From the first line of the data below through the line holding "terminated after they reported", write out each line exactly as it stands.

——

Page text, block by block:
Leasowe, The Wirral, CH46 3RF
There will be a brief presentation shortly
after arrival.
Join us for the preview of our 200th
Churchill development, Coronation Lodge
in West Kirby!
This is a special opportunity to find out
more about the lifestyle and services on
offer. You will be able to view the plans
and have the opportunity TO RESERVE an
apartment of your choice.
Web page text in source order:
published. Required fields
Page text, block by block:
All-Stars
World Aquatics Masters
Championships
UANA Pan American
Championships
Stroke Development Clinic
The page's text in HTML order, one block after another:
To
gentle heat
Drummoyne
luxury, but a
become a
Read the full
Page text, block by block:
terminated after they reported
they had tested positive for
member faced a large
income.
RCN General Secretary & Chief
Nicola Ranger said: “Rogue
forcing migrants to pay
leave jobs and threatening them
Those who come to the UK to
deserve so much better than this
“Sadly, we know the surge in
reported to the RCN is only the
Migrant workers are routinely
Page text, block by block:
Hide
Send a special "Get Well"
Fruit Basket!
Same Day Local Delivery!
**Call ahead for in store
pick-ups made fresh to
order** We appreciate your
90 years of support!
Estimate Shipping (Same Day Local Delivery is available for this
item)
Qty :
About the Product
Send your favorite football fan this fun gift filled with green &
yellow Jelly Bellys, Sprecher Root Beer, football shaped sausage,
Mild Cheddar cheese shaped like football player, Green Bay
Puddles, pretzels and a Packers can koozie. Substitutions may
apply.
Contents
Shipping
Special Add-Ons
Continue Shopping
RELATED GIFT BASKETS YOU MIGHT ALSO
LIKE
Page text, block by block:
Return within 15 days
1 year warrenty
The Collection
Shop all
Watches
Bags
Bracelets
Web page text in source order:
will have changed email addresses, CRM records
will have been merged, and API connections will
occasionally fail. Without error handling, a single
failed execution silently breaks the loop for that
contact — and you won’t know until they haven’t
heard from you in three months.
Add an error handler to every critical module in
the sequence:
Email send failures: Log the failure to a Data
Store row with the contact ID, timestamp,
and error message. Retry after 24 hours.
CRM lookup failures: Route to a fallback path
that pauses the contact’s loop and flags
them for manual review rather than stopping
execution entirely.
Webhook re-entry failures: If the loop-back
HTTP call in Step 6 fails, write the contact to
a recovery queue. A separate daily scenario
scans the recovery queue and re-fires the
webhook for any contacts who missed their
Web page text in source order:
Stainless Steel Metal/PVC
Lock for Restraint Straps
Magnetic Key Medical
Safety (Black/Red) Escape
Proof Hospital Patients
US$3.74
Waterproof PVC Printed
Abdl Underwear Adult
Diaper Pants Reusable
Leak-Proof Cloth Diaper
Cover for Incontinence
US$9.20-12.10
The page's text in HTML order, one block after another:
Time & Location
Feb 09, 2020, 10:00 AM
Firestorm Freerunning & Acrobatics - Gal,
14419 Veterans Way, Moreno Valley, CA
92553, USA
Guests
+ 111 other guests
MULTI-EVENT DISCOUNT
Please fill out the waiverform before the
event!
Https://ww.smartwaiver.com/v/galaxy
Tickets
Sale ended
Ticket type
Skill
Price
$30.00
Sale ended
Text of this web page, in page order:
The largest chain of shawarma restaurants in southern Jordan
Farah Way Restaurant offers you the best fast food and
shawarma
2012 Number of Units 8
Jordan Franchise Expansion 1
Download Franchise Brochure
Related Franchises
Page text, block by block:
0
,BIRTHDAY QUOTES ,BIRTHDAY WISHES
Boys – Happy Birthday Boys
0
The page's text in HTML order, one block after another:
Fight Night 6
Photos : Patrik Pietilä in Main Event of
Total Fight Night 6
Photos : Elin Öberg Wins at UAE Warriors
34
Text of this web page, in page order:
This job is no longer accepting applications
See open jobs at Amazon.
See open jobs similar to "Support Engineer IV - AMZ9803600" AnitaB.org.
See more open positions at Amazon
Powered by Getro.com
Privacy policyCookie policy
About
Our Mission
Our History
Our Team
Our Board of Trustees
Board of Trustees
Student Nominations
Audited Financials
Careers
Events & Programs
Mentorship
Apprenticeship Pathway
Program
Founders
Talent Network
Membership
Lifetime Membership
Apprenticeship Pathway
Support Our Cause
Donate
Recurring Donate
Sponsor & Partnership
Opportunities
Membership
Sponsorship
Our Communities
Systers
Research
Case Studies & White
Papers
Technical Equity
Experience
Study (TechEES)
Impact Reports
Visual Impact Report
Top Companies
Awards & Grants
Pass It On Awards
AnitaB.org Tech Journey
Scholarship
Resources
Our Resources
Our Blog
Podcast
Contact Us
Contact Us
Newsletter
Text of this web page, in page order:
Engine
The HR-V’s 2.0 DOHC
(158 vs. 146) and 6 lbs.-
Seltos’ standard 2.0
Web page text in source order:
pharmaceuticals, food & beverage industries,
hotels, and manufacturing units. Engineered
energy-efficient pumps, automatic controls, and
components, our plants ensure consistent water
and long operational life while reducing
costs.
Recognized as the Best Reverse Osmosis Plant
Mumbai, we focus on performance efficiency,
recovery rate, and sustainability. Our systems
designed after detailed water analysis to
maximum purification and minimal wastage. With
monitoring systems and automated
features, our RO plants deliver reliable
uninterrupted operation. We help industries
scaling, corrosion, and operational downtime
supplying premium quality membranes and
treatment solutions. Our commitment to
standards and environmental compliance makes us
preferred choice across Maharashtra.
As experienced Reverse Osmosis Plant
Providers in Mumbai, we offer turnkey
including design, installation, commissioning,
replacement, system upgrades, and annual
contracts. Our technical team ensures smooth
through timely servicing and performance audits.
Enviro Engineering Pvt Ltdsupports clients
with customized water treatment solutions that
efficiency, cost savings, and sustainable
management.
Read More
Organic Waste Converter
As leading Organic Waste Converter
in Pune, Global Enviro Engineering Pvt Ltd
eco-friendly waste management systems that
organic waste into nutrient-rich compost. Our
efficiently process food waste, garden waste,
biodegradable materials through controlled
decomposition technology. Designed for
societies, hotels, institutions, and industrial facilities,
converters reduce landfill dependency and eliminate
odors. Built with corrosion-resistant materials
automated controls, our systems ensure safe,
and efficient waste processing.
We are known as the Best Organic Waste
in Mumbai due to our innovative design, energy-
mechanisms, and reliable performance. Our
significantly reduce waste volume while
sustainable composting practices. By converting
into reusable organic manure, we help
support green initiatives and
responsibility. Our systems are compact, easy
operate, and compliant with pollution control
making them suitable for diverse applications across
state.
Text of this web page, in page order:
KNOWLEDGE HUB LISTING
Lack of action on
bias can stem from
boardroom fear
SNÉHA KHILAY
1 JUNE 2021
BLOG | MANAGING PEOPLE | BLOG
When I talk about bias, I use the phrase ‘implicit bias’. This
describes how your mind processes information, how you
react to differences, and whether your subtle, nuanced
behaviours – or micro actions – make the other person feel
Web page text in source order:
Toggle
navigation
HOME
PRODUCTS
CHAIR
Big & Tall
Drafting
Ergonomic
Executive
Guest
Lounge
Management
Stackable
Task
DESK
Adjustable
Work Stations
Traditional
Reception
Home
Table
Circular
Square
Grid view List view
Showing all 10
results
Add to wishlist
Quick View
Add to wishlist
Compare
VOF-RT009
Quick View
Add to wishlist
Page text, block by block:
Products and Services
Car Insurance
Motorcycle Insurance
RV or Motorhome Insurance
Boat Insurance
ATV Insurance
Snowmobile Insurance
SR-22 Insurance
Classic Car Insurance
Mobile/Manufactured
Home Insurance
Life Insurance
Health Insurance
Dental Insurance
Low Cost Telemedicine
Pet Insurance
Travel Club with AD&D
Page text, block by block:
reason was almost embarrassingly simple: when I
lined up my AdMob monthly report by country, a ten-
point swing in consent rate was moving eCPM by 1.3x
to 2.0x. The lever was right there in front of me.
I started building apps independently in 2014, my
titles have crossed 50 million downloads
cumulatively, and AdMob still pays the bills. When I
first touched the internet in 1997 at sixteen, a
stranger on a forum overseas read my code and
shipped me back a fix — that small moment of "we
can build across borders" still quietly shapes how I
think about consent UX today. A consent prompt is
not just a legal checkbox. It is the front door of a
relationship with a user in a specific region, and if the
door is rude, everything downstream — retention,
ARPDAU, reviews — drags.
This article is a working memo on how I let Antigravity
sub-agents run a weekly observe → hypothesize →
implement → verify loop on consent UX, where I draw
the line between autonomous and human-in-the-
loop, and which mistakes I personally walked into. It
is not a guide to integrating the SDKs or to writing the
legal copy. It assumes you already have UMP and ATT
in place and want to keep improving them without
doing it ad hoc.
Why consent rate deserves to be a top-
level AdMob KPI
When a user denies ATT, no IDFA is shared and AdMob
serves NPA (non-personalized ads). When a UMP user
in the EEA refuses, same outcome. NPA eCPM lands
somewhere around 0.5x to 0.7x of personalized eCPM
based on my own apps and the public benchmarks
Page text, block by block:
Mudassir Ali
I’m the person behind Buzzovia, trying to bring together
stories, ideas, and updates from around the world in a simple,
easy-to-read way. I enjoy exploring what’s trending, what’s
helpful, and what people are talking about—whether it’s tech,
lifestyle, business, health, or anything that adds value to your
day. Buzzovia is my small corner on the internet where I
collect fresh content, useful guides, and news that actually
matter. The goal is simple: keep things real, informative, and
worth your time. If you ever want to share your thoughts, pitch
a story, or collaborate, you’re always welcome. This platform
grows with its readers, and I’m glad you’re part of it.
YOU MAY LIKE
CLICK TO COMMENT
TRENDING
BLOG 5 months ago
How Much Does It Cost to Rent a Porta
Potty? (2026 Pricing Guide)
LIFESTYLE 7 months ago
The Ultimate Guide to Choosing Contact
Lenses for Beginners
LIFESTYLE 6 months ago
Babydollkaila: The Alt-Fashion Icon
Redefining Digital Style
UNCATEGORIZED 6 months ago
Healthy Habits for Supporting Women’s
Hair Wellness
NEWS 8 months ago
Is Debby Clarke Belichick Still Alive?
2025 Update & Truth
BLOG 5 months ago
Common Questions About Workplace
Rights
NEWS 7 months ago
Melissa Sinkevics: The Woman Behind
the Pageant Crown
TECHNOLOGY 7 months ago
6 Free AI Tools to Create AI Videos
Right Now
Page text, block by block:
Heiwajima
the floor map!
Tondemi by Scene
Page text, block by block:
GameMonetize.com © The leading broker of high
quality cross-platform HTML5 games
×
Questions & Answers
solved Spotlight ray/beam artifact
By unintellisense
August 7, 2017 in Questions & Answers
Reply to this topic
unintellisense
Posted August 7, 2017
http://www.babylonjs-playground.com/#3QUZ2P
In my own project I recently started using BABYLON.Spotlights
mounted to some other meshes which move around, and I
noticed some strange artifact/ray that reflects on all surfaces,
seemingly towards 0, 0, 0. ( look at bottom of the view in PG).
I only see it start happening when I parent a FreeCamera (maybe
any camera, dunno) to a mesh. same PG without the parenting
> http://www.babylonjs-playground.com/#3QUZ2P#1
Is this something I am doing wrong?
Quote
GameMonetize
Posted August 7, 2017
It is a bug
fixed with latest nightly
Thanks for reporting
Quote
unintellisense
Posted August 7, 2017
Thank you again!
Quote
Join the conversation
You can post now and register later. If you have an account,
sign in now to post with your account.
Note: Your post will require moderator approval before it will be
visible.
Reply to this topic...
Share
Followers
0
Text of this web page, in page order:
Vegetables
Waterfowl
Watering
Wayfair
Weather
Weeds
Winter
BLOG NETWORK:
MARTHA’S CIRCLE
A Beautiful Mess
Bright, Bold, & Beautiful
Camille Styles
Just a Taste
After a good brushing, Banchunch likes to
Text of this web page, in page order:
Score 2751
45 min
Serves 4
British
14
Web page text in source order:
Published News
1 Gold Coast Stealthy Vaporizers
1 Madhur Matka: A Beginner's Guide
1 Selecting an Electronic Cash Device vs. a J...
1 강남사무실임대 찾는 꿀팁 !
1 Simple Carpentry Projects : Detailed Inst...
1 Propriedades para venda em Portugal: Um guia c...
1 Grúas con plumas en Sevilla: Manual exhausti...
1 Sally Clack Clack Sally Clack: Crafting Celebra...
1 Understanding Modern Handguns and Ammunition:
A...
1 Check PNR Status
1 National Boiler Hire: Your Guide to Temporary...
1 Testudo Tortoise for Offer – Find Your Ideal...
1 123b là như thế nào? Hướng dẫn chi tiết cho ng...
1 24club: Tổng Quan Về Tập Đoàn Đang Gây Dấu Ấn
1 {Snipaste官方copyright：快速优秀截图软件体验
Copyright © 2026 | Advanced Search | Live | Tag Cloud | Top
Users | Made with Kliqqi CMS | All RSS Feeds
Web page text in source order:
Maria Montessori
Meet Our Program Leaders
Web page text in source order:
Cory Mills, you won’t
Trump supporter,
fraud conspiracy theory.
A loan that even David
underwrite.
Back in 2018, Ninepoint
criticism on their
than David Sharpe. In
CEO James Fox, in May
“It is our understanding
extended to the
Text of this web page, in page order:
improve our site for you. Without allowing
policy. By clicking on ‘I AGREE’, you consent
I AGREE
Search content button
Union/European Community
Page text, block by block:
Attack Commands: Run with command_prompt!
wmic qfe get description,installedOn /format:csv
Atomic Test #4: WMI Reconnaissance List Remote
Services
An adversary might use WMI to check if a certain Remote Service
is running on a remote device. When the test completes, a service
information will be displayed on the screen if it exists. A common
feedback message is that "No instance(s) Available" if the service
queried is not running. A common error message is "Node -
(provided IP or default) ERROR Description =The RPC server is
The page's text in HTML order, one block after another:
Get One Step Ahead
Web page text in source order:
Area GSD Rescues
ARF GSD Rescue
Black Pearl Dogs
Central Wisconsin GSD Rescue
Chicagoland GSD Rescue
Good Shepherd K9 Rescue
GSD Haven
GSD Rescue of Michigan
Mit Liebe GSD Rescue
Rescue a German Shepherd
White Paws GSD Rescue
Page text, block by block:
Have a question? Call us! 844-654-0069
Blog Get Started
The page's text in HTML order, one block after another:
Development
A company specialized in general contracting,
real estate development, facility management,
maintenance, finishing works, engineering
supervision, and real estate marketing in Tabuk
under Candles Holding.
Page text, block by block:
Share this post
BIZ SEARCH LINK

——

- [Answer]:
Page text, block by block:
Leasowe, The Wirral, CH46 3RF
There will be a brief presentation shortly
after arrival.
Join us for the preview of our 200th
Churchill development, Coronation Lodge
in West Kirby!
This is a special opportunity to find out
more about the lifestyle and services on
offer. You will be able to view the plans
and have the opportunity TO RESERVE an
apartment of your choice.
Web page text in source order:
published. Required fields
Page text, block by block:
All-Stars
World Aquatics Masters
Championships
UANA Pan American
Championships
Stroke Development Clinic
The page's text in HTML order, one block after another:
To
gentle heat
Drummoyne
luxury, but a
become a
Read the full
Page text, block by block:
terminated after they reported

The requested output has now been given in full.